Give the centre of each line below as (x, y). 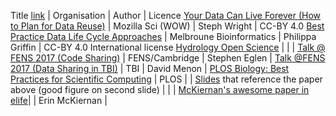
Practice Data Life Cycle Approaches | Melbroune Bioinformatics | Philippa (163, 36)
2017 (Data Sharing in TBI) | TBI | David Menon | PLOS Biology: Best (150, 68)
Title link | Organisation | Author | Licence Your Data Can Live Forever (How (166, 15)
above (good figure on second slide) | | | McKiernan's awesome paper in (160, 89)
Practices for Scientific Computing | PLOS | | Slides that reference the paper (166, 79)
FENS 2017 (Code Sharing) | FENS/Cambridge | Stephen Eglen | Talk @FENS (168, 58)
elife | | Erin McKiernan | (59, 100)
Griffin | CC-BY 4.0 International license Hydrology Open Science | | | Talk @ (168, 47)

——————————

#### TO DO
Once the pictures are removed, output the remaining material exactly.

#### ANSWER AREA
Give the centre of each line below as (x, y). 
Practice Data Life Cycle Approaches | Melbroune Bioinformatics | Philippa (163, 36)
2017 (Data Sharing in TBI) | TBI | David Menon | PLOS Biology: Best (150, 68)
Title link | Organisation | Author | Licence Your Data Can Live Forever (How (166, 15)
above (good figure on second slide) | | | McKiernan's awesome paper in (160, 89)
Practices for Scientific Computing | PLOS | | Slides that reference the paper (166, 79)
FENS 2017 (Code Sharing) | FENS/Cambridge | Stephen Eglen | Talk @FENS (168, 58)
elife | | Erin McKiernan | (59, 100)
Griffin | CC-BY 4.0 International license Hydrology Open Science | | | Talk @ (168, 47)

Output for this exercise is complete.